**EXERCISE REQUIREMENTS:** Copy every entry as is. Leave images out.

[Entries taken from a collection]
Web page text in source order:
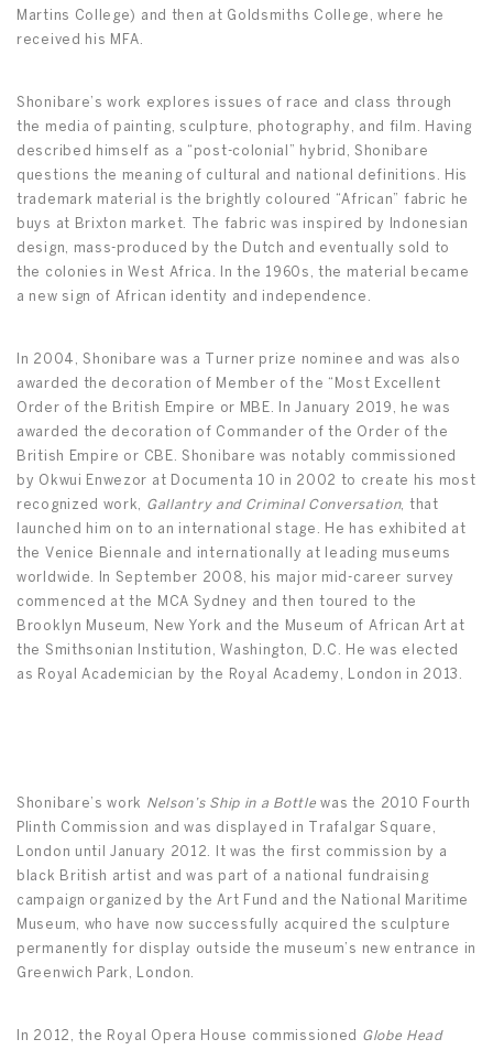
Martins College) and then at Goldsmiths College, where he
received his MFA.
Shonibare’s work explores issues of race and class through
the media of painting, sculpture, photography, and film. Having
described himself as a “post-colonial” hybrid, Shonibare
questions the meaning of cultural and national definitions. His
trademark material is the brightly coloured “African” fabric he
buys at Brixton market. The fabric was inspired by Indonesian
design, mass-produced by the Dutch and eventually sold to
the colonies in West Africa. In the 1960s, the material became
a new sign of African identity and independence.
In 2004, Shonibare was a Turner prize nominee and was also
awarded the decoration of Member of the “Most Excellent
Order of the British Empire or MBE. In January 2019, he was
awarded the decoration of Commander of the Order of the
British Empire or CBE. Shonibare was notably commissioned
by Okwui Enwezor at Documenta 10 in 2002 to create his most
recognized work, Gallantry and Criminal Conversation, that
launched him on to an international stage. He has exhibited at
the Venice Biennale and internationally at leading museums
worldwide. In September 2008, his major mid-career survey
commenced at the MCA Sydney and then toured to the
Brooklyn Museum, New York and the Museum of African Art at
the Smithsonian Institution, Washington, D.C. He was elected
as Royal Academician by the Royal Academy, London in 2013.
Shonibare’s work Nelson’s Ship in a Bottle was the 2010 Fourth
Plinth Commission and was displayed in Trafalgar Square,
London until January 2012. It was the first commission by a
black British artist and was part of a national fundraising
campaign organized by the Art Fund and the National Maritime
Museum, who have now successfully acquired the sculpture
permanently for display outside the museum’s new entrance in
Greenwich Park, London.
In 2012, the Royal Opera House commissioned
Globe Head
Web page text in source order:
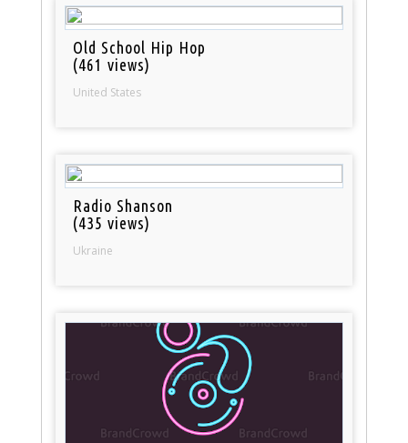
Old School Hip Hop
(461 views)
United States
Radio Shanson
(435 views)
Ukraine
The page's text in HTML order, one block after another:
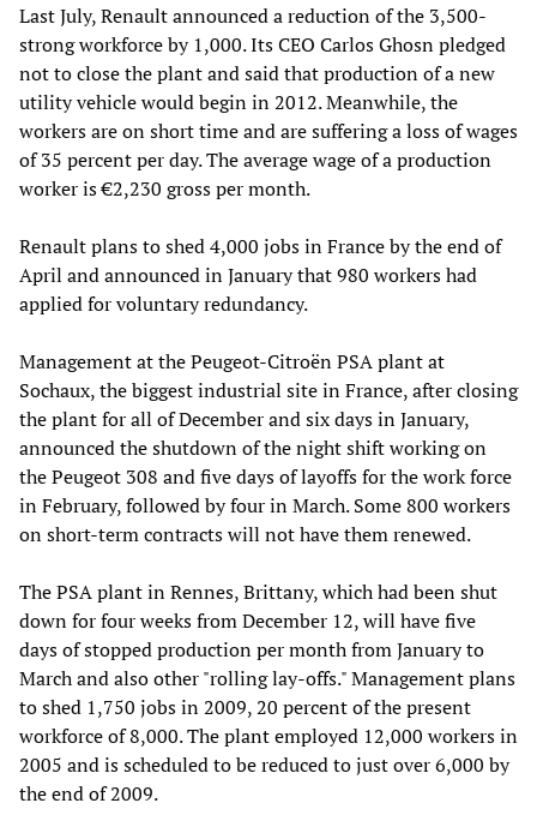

**OUTPUT FOR THIS EXERCISE:**
Web page text in source order:
Martins College) and then at Goldsmiths College, where he
received his MFA.
Shonibare’s work explores issues of race and class through
the media of painting, sculpture, photography, and film. Having
described himself as a “post-colonial” hybrid, Shonibare
questions the meaning of cultural and national definitions. His
trademark material is the brightly coloured “African” fabric he
buys at Brixton market. The fabric was inspired by Indonesian
design, mass-produced by the Dutch and eventually sold to
the colonies in West Africa. In the 1960s, the material became
a new sign of African identity and independence.
In 2004, Shonibare was a Turner prize nominee and was also
awarded the decoration of Member of the “Most Excellent
Order of the British Empire or MBE. In January 2019, he was
awarded the decoration of Commander of the Order of the
British Empire or CBE. Shonibare was notably commissioned
by Okwui Enwezor at Documenta 10 in 2002 to create his most
recognized work, Gallantry and Criminal Conversation, that
launched him on to an international stage. He has exhibited at
the Venice Biennale and internationally at leading museums
worldwide. In September 2008, his major mid-career survey
commenced at the MCA Sydney and then toured to the
Brooklyn Museum, New York and the Museum of African Art at
the Smithsonian Institution, Washington, D.C. He was elected
as Royal Academician by the Royal Academy, London in 2013.
Shonibare’s work Nelson’s Ship in a Bottle was the 2010 Fourth
Plinth Commission and was displayed in Trafalgar Square,
London until January 2012. It was the first commission by a
black British artist and was part of a national fundraising
campaign organized by the Art Fund and the National Maritime
Museum, who have now successfully acquired the sculpture
permanently for display outside the museum’s new entrance in
Greenwich Park, London.
In 2012, the Royal Opera House commissioned
Globe Head
Web page text in source order:
Old School Hip Hop
(461 views)
United States
Radio Shanson
(435 views)
Ukraine
The page's text in HTML order, one block after another:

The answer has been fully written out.